There are a few more things about Dubai, or more generally, Arabic culture, that I feel compelled to write about. One is hijab, the practice of modest dress by Islamic women. The other is religious cartoons (which I can safely discuss now that we're back in India).

I had to do a little Internet research on the coverings worn by Islamic women. The practice of hijab, or dressing modestly, is complicated since it practiced differently from country to country. In South India, for example, Muslim women will usually wear Indian dress, like a sari or salwar kameez, and then use a dupatta (a long, light scarf), to cover their heads. But they don't cover their faces the way Muslim women in Arab states do, or the way women in Afghanistan do with a burqa. From what I have read, the burqa is worn in the Jammu and Kashmir parts of India, which border Pakistan, where it is also worn. The burqa, of course, became familiar to Americans when, after we invaded Afghanistan following the terrorist attacks on Washington and New York, we discovered the way the Taliban forces Afghani women to dress provided another reason for disliking Muslims (at that time--i.e., 2001--I think most Americans still lumped all Muslims in with Islamic fundamentalists. I hope we know better now).

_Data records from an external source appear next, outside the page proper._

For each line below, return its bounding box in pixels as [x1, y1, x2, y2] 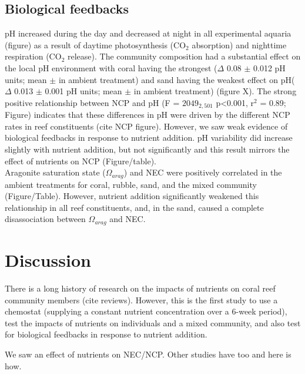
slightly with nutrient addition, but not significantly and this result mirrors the [5, 143, 290, 155]
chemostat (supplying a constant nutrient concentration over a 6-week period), [5, 305, 287, 317]
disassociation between [5, 213, 86, 225]
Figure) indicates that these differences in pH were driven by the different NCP [5, 108, 290, 121]
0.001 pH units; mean [45, 85, 122, 97]
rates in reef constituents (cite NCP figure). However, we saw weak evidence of [5, 120, 288, 132]
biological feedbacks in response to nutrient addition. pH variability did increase [5, 131, 293, 144]
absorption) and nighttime [192, 38, 287, 51]
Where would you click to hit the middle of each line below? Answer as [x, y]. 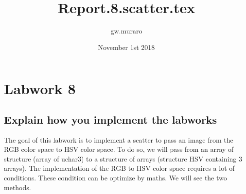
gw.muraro [126, 31]
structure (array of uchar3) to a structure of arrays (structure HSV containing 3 [123, 158]
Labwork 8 [40, 89]
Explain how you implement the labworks [111, 119]
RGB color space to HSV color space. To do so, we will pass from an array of [119, 149]
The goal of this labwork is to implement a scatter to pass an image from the [119, 139]
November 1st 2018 [126, 47]
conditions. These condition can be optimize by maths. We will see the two [115, 178]
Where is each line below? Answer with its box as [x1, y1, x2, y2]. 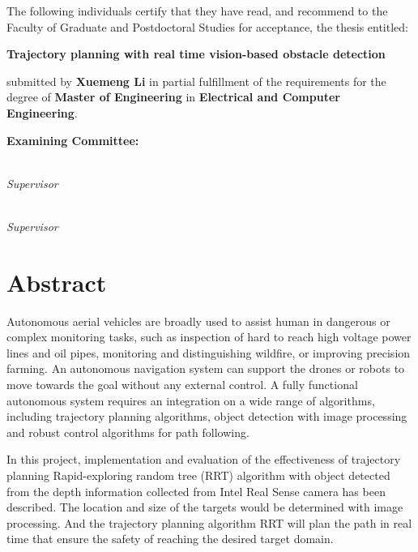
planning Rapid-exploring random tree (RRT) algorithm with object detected [6, 467, 390, 483]
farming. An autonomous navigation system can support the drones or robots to [6, 360, 405, 377]
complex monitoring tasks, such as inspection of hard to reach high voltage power [6, 328, 412, 345]
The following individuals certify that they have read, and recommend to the [6, 2, 388, 19]
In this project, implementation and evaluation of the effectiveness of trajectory [6, 451, 401, 468]
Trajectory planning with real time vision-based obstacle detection [6, 45, 386, 62]
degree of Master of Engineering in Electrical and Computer [6, 88, 340, 105]
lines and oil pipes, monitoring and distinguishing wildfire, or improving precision [6, 344, 411, 361]
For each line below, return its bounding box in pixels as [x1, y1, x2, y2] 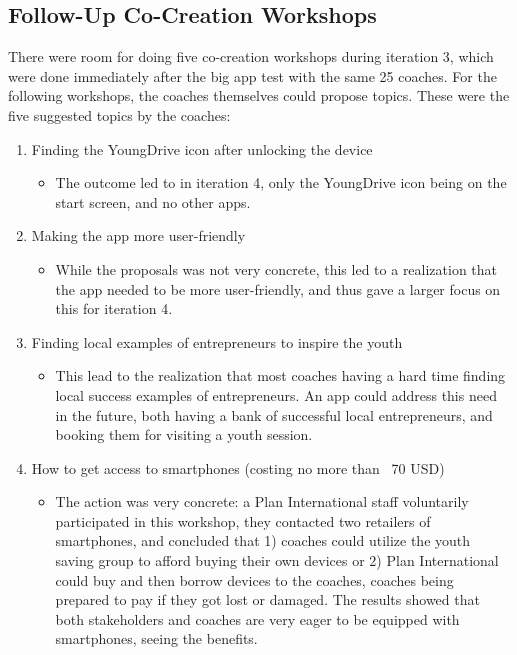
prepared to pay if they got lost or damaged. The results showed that [55, 589, 480, 610]
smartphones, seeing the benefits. [55, 628, 258, 649]
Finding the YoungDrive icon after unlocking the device [31, 138, 373, 159]
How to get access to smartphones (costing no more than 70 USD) [31, 457, 445, 478]
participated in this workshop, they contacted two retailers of [55, 510, 431, 531]
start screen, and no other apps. [55, 191, 251, 212]
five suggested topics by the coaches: [8, 104, 231, 125]
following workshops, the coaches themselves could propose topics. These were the [8, 85, 510, 106]
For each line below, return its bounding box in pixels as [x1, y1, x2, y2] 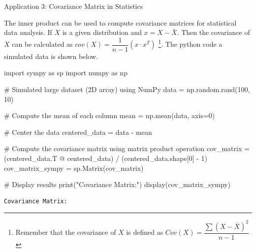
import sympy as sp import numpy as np [4, 67, 128, 78]
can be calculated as [12, 39, 73, 49]
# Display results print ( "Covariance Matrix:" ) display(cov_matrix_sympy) [4, 179, 231, 189]
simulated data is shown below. [4, 51, 98, 61]
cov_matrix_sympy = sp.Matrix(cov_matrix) [4, 162, 144, 173]
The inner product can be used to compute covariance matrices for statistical [4, 17, 237, 28]
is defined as [126, 227, 163, 237]
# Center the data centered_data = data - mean [4, 126, 152, 137]
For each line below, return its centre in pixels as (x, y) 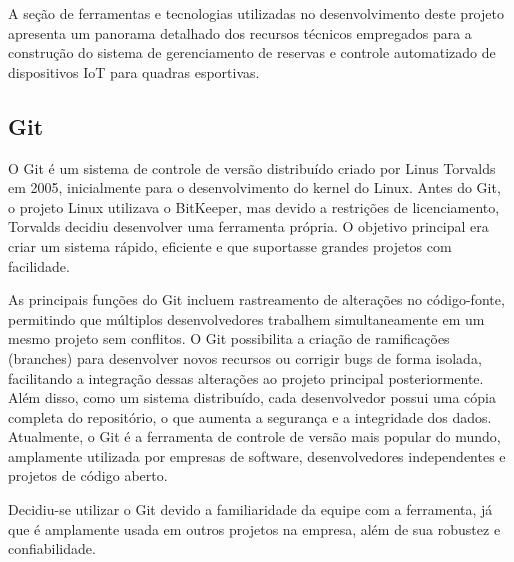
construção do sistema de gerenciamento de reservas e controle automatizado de (252, 52)
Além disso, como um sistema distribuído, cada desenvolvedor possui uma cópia (252, 397)
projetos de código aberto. (88, 475)
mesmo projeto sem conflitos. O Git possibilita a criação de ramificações (229, 338)
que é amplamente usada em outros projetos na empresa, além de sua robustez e (254, 528)
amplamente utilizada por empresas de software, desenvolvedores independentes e (257, 455)
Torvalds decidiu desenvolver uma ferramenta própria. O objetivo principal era (248, 226)
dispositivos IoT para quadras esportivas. (134, 71)
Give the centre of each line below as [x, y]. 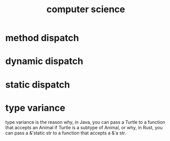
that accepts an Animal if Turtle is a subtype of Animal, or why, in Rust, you [84, 127]
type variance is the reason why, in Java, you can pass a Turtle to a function [85, 122]
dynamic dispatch [44, 61]
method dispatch [42, 38]
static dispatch [38, 84]
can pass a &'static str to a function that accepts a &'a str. [66, 133]
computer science [86, 9]
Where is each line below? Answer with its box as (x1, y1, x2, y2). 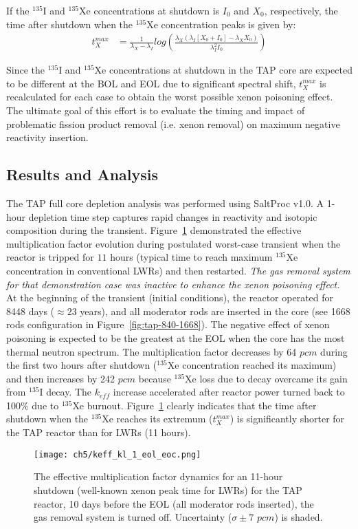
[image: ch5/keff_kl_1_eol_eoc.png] (34, 449, 201, 460)
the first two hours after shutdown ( (6, 358, 157, 372)
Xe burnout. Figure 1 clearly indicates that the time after (72, 398, 317, 412)
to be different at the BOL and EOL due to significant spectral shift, (6, 76, 296, 90)
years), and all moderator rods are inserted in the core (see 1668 (80, 303, 350, 318)
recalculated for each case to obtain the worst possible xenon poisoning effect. (6, 89, 333, 104)
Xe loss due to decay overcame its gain (185, 371, 348, 385)
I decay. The (39, 385, 92, 399)
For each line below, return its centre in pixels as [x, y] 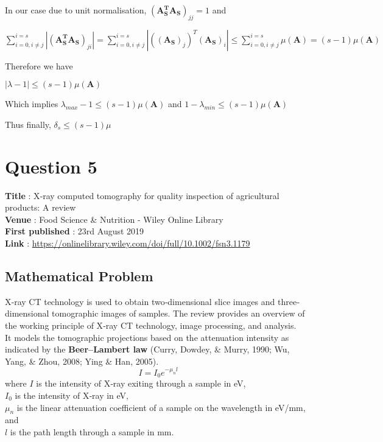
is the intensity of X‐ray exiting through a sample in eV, [141, 383]
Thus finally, [28, 124]
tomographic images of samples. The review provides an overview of [178, 313]
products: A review [40, 207]
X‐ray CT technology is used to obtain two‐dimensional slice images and [140, 301]
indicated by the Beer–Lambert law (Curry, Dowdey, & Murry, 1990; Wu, [147, 349]
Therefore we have [39, 65]
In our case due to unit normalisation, [76, 10]
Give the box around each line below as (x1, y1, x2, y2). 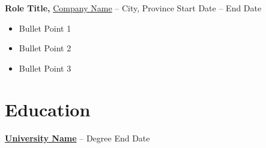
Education (5, 97, 91, 121)
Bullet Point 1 (19, 21, 71, 34)
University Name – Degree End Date (5, 131, 150, 144)
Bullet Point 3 (19, 61, 71, 74)
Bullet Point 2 (19, 42, 71, 54)
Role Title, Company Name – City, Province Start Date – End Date (5, 2, 262, 14)
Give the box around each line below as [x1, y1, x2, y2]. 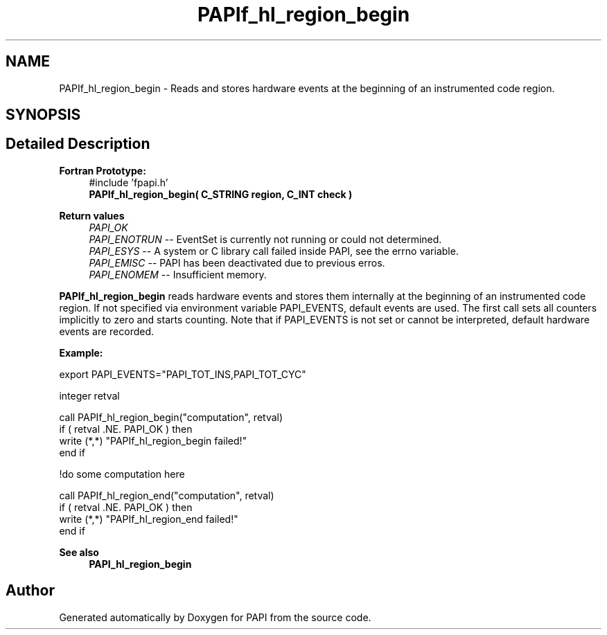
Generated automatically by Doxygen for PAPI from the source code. [59, 611, 371, 623]
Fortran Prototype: [59, 164, 146, 177]
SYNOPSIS [6, 106, 81, 124]
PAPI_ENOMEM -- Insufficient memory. [89, 268, 267, 280]
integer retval [59, 389, 120, 402]
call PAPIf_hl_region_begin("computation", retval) [59, 411, 283, 423]
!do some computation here [59, 467, 185, 480]
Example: [59, 346, 103, 359]
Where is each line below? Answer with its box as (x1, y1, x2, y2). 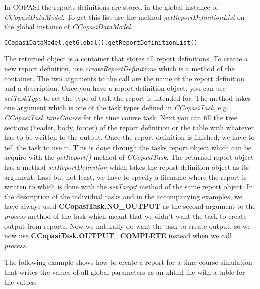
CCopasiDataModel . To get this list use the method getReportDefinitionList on (4, 11, 245, 22)
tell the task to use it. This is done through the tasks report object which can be (4, 141, 252, 152)
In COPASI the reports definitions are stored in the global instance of (4, 2, 218, 12)
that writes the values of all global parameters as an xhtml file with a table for (4, 266, 245, 277)
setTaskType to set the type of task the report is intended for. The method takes (4, 92, 251, 103)
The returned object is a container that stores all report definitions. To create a (4, 53, 248, 64)
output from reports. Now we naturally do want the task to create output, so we (4, 220, 251, 231)
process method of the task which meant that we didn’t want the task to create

Well, the burqa just refers to the head covering that reveals nothing but the eyes. Others use the term hijab for such a scarf, though as I have come to learn hijab refers more accurately to the practice of modest dress. Hijab is also Arabic for “barrier.” Another term you see used is jilbab (there is a line over the a, but I can’t figure out how to type it). According to Wikipedia, jilbab “refers to a long, flowing, baggy overgarment worn by some Muslim women.”

There is some controversy over how the Qur'an is translated. Some interpret the specific verses referring to women's dress to mean that the jilbab, along with head covering, is the only acceptable dress. This seems to be the dominant interpretation in the United Arab Emirates, as most of what you see women wearing is something like in the picture below, except with the face, minus the eyes, fully covered.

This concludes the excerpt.